YOUR INSTRUCTIONS: Leave the pictures out. Retype exactly the lines below from the one containing "across. [24, 293]" through the one containing "( [203, 52]", and no others.

..............................

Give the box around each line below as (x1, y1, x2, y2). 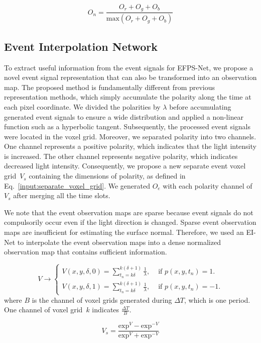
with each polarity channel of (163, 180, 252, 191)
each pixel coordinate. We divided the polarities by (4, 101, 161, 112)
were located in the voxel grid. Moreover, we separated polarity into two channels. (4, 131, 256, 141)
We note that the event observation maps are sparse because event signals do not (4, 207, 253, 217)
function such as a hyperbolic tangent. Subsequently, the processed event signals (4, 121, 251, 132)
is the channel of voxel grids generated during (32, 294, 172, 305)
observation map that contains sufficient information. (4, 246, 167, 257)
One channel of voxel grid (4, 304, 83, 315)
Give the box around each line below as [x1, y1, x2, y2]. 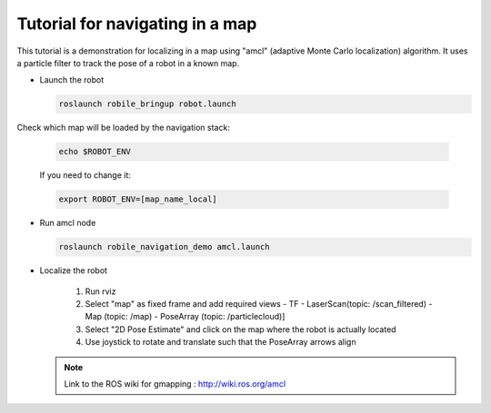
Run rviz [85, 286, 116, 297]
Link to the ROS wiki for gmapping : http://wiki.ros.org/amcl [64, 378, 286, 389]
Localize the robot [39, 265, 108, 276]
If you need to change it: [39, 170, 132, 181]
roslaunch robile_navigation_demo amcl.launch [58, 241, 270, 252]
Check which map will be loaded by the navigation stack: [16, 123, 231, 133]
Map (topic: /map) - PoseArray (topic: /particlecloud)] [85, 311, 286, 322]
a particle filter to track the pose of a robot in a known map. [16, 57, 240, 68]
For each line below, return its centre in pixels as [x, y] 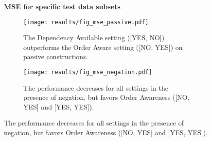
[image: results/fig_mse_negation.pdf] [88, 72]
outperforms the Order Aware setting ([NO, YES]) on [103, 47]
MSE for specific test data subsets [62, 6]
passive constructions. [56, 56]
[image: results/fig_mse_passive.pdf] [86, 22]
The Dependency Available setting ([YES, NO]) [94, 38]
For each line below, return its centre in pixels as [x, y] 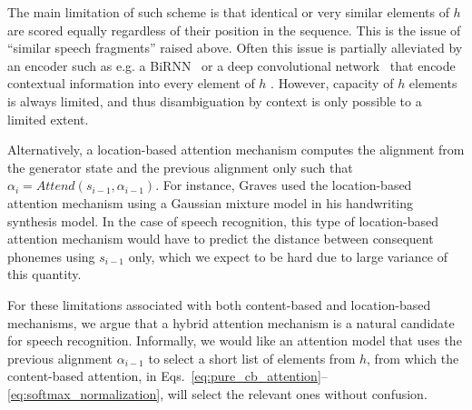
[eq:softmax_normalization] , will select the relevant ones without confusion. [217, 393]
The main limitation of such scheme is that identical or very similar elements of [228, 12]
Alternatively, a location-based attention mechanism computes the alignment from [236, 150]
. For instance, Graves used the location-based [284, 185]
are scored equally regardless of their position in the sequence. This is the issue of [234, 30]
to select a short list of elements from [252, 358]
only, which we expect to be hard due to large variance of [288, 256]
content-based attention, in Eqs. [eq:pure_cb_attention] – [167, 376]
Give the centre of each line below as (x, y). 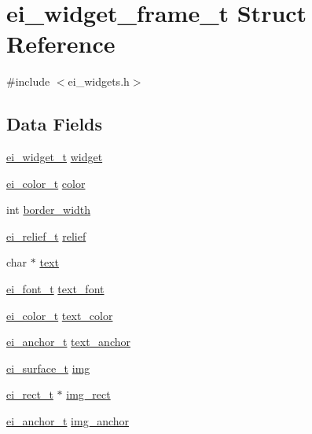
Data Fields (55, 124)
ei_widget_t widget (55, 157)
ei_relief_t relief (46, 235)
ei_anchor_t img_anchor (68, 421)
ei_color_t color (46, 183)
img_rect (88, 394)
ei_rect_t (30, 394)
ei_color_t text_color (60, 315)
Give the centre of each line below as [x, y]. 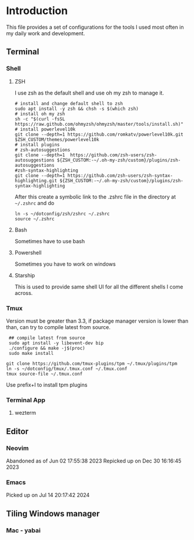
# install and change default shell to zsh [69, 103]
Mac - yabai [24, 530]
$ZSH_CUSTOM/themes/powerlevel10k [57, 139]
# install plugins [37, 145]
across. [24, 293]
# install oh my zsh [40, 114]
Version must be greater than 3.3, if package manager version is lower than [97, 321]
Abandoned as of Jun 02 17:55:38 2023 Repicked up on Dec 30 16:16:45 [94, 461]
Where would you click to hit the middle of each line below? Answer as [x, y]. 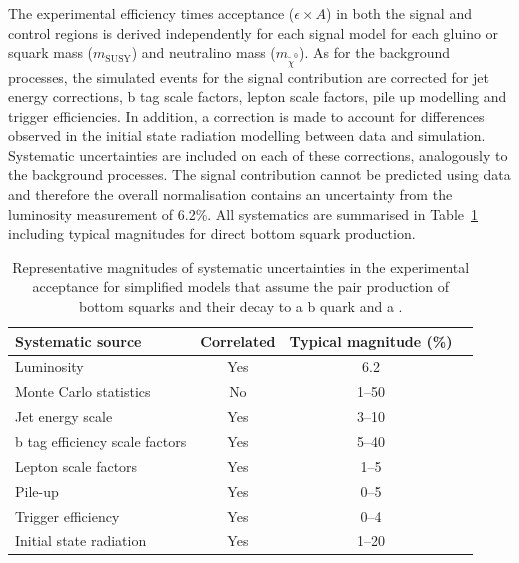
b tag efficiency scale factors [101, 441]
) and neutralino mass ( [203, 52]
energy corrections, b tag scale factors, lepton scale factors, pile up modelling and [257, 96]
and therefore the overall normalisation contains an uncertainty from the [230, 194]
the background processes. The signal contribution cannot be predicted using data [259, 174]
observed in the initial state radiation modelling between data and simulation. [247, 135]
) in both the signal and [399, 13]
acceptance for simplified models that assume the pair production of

..............................

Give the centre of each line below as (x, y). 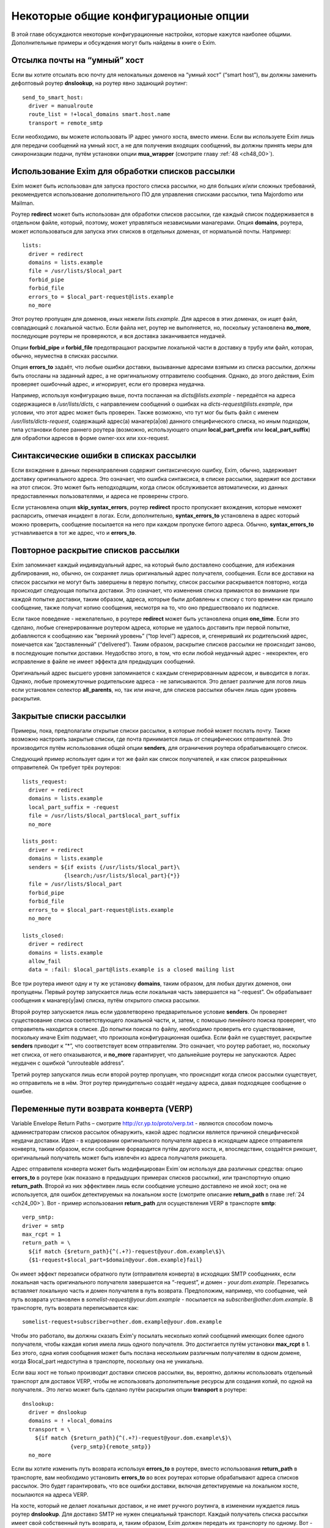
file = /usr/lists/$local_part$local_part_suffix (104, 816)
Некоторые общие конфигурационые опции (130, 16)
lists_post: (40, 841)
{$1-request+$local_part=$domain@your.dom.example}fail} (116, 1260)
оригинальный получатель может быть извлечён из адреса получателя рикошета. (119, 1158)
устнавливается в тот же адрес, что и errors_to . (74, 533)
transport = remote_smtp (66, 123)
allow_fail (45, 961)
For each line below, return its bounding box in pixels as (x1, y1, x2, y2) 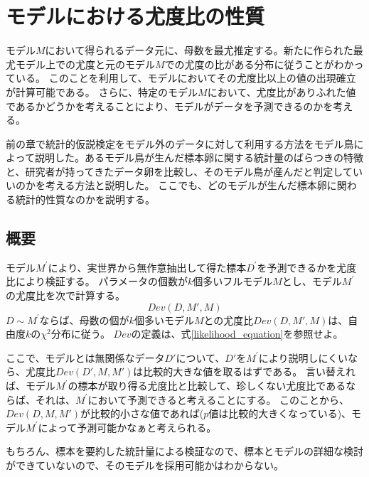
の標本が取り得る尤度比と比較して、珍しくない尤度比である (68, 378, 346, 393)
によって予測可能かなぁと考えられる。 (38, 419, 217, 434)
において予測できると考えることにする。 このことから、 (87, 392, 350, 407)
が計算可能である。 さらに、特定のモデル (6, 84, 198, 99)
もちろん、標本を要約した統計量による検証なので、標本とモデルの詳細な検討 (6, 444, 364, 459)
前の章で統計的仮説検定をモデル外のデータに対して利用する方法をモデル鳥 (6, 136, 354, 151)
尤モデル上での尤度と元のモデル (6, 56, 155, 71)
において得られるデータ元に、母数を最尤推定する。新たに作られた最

..............................

YOUR SOLUTION:
across. [24, 293]
# install oh my zsh [40, 114]
Version must be greater than 3.3, if package manager version is lower than [97, 321]
Abandoned as of Jun 02 17:55:38 2023 Repicked up on Dec 30 16:16:45 [94, 461]
Where would you click to hit the middle of each line below? Answer as [x, y]. 
b tag efficiency scale factors [101, 441]
) and neutralino mass ( [203, 52]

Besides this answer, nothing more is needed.